第5話『夏のデスゲーム大会・開幕』

 夏のデスゲーム大会当日。
 陽葵は朝食を取っていた。ご飯に納豆をかけ、口に運ぶ。
 (このネバネバがいいんだよね)
 向かいに座る、父・尚人が。(はし)を置き、陽葵を見る。
 「陽葵」
 「何?」
 ヒナタは茶碗を置き、父である尚人の方を見る。
 「精一杯、頑張れよ! 応援している!」
 父・尚人(なおと)は真剣な眼差しで、陽葵を鼓舞(こぶ)する。
 「お父さん……」
 「陽葵、お母さんに連絡してね! お父さんと一緒に寿司屋さんに行きましょう!」
 隣にいる母・陽菜子(ひなこ)は、はつらつとした感じでヒナタの肩に手をそえる。
 「お母さん……」
 両親の愛を感じた。

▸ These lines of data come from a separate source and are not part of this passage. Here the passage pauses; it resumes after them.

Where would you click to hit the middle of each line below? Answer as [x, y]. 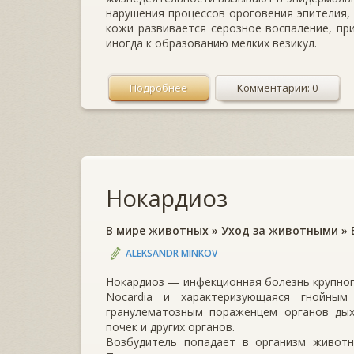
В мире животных [157, 230]
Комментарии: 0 [277, 87]
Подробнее [158, 87]
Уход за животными [280, 230]
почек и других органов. [170, 326]
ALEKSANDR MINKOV [171, 253]
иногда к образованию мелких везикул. [211, 43]
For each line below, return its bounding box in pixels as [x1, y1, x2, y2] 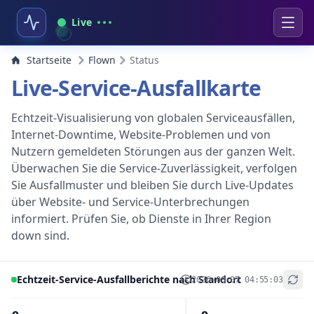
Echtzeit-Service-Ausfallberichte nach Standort [17, 273, 241, 286]
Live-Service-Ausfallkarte [11, 74, 261, 102]
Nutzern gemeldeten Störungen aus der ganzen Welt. [11, 144, 295, 159]
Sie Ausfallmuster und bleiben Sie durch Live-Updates [11, 177, 294, 193]
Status [130, 53, 159, 67]
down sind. [11, 228, 69, 243]
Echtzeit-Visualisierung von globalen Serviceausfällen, [11, 110, 295, 125]
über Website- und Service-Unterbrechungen [11, 194, 250, 210]
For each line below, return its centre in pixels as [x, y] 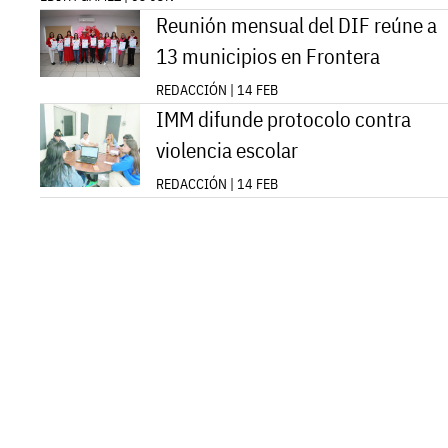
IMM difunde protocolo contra [283, 120]
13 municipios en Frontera [268, 57]
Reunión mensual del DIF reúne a [296, 26]
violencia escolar [227, 151]
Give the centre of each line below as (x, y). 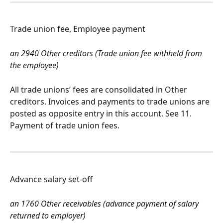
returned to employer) (48, 215)
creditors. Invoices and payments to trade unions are (111, 101)
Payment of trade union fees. (65, 125)
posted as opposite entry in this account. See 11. (102, 113)
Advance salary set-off (51, 179)
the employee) (34, 65)
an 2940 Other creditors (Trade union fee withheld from (107, 54)
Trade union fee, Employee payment (78, 29)
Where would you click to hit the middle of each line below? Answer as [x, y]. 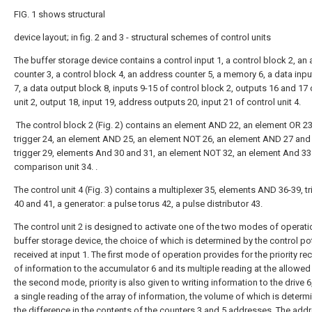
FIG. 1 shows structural [60, 14]
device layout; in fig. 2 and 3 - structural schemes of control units [142, 37]
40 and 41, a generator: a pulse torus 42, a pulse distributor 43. [138, 204]
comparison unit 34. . [56, 167]
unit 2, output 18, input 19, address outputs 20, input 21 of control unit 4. [157, 102]
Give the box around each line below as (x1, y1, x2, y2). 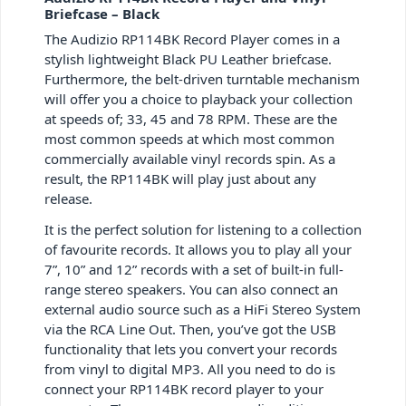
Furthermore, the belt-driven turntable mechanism (44, 69, 360, 88)
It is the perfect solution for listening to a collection (44, 219, 362, 238)
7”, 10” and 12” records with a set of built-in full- (44, 259, 343, 278)
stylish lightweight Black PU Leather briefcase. (44, 49, 332, 68)
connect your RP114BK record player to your (44, 379, 324, 398)
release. (44, 188, 92, 208)
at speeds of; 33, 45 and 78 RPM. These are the (44, 109, 337, 128)
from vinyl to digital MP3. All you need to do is (44, 359, 335, 378)

デスゲーム大会をなんとしても、勝利しなくてはならない。
 (絶対、勝利して、両親とお寿司屋でお祝いするんだ!)


 ♦♦♦

 学校に到着すると、すでに大半の生徒達がいた。
 中には、緊張のあまり吐いてしまっている子もいる。
 よく見知った3人がこちらにやって来た。
 「おはよう、陽葵、遅いぞ!」
 「おはよう、陽葵!」
 「……おはよう!」
 「3人とも、おはよう! 別に遅くないじゃん!」
 掛け時計を見たら、8時02分であった。
 「俺なんか、6時半にはいたぞ」
 「わたしは、7時20分」
 「……7時30分」
 「3人とも、早すぎ!」
 朝のホームルームが始まるまで、陽葵達は作戦会議をする。
 陽葵はいつも通り、戦士として前衛だ。
 敵を挑発し、ターゲットをサマエルに集中させる。HPが3割減ったら、竜堂の悪魔であるネコミとバトンタッチ。結菜の悪魔、ミエルがサマエルに近づき回復。治癒しだい前線に戻る。良太は中衛で、司令塔として指示する。時と場合によっては前線、あるいは後衛になる。
 話し合っていくうちに、担任の闇与見(やみよみ)先生がやって来た。
 壇上に出席簿を置き。
 「おはよう、みんな! いよいよ大会だな!」
 闇与見先生はあえて大きな声で話す。笑顔だが、目は笑っていない。
 先生なりに、生徒達を心配しているのだろう。
 「そうですね」
 「はい」
 「緊張します」
 みんな、不安や緊張、恐怖でソワソワしていた。
 「いいか、お前ら。デスゲームは毎年、死人が出る。自分は大丈夫だと思って高をくくるな。謙虚に挑め。だが、自信はある程度、必要だ。最後はまで諦めず、冷静に挑めよ」
 生徒達も先生の言葉に、心が打たれ、目にやる気の炎が宿り始める。
 朝のホームルームも終わり。先生は立ち去った。

 ♦♦♦

 デスゲーム大会の会場は体育館だ。
 デスゲーム大会は2年生も3年生も行う。

 1年生は1日目。
 2年生は2日目。
 3年生は3日目。

 日程としては1時限目は1年B組。
 2限目は陽葵達のクラスは1年C組。
 3限目は1年A組だ。

 ヒナタ達は体育館の近くにある待合室で、待機だ。スマホは事前に、デスゲーム大会の実行委員が預かる。
 広い校庭には救急車が40台以上、とまっている。
 1時限目が始まった。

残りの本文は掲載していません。